# IMDb Top 250 Movies Scraping

## Import required libraries

In [13]:
import requests
from bs4 import BeautifulSoup  
import re
import csv

## Open csv file

In [4]:
csv_file = open('imdbtop250.csv', 'w', encoding='UTF8')
csv_writer = csv.writer(csv_file)
csv_writer.writerow(['rank', 'title', 'year', 'director', 'duration(minutes)', 'genre', 'rating', 'gross', 'oscars', 'awards', 'nominations'])

89

## Get URL

In [5]:
url = 'https://www.imdb.com/chart/top'
response = requests.get(url)
response.raise_for_status() #error   

In [6]:
soup = BeautifulSoup(response.text, "html.parser")
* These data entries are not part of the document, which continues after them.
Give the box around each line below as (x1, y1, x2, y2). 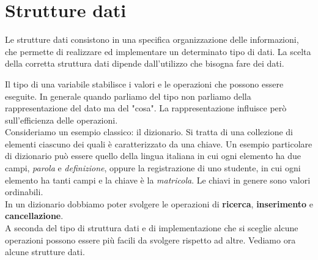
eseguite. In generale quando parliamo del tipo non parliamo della (5, 89, 251, 102)
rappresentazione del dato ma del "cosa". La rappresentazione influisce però (5, 102, 287, 114)
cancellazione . (5, 209, 64, 222)
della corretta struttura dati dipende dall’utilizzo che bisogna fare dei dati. (5, 57, 284, 70)
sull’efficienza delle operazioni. (5, 113, 118, 126)
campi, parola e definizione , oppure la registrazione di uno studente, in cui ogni (5, 162, 301, 174)
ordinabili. (5, 185, 43, 198)
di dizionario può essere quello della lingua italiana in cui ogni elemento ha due (5, 149, 301, 162)
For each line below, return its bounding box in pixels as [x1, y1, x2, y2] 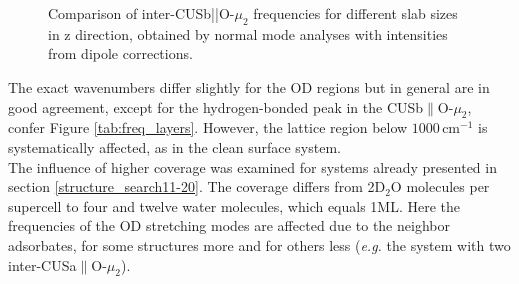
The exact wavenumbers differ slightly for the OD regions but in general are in [8, 76, 490, 97]
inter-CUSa [8, 254, 77, 275]
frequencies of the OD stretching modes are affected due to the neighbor [8, 215, 450, 236]
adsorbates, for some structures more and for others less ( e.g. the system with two [8, 234, 511, 255]
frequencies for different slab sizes [253, 3, 458, 23]
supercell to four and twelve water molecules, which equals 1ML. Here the [8, 195, 461, 216]
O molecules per [390, 176, 490, 197]
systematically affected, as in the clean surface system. [8, 136, 341, 157]
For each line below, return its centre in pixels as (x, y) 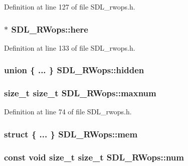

## Function to get info from individual movie links

In [7]:
def more_info(url):
    detail = requests.get(url)
    soup = BeautifulSoup(detail.text, "html.parser")
    style = soup.find('div', class_='sc-910a7330-4 kcpPzf')
    if style:
        gd = style
    else:
        gd = soup.find('div', class_='sc-fa02f843-0 fjLeDR')
    
    genres = []
    oscars = []
    
    # Genre
    if gd == style:
        for genre in gd.find_all('span', class_='ipc-chip__text'): genres.append(genre.text)
    else: 
        for genre in soup.find('div', class_='ipc-chip-list__scroller').find_all('span', class_='ipc-chip__text'): genres.append(genre.text)

    # Gross
    try:
        gross_ = soup.find_all('ul', class_='ipc-metadata-list ipc-metadata-list--dividers-none ipc-metadata-list--compact sc-6d4f3f8c-0 ejRbxb ipc-metadata-list--base')[0].find_all('li', class_='ipc-inline-list__item')[-1].text.replace('$','').replace(',','')
        gross = int(gross_)
    except:
        gross = None
    # Director 
    director = gd.find('li', class_='ipc-inline-list__item').text
    
    # Runtime in minutes
    runtime = soup.find('div', class_='sc-94726ce4-3 eSKKHi').ul.find_all('li', class_='ipc-inline-list__item')[2].text
    time = re.findall('\d+', runtime)
    if len(time) > 1: minutes = int(time[0])*60 + int(time[1]) 
    else:
        if len(time[0])<2: minutes = int(time[0])*60 
        else: minutes = int(time[0])
    
    award = soup.find('div', class_='sc-fcdc3619-0 YgLMu base').ul.text
    num = re.findall('\d+', award)
    if award.split(' ')[0] == 'Won': oscars.append(int(num[0][0]))
    elif award.split(' ')[0] == 'Nominated': oscars.append(0)
    else: oscars.append(0) # if there are no nominations 
   
    return genres, director, minutes, gross, oscars[0], num[len(num)-2], num[len(num)-1]

## Main page scraping

In [8]:
movies = soup.find('tbody', class_='lister-list').find_all('tr')
for movie in movies:
    rank = movie.find('td', class_='titleColumn').get_text(strip=True).split('.')[0]
    name = movie.find('td', class_='titleColumn').a.text
    year = movie.find('td', class_='titleColumn').span.text.replace('(','').replace(')','')
    rating = movie.find('td', class_='ratingColumn imdbRating').strong.text
    
    base = 'https://www.imdb.com/'
    href = movie.find('td', class_='titleColumn').a.get('href')
    url = base+href  
    
    genres, director, minutes, gross, oscars, awards, nominations = more_info(url)
    
    csv_writer.writerow([rank, name, year, director, minutes, genres, rating, gross, oscars, awards, nominations])

## Close csv file

In [9]:
csv_file.close()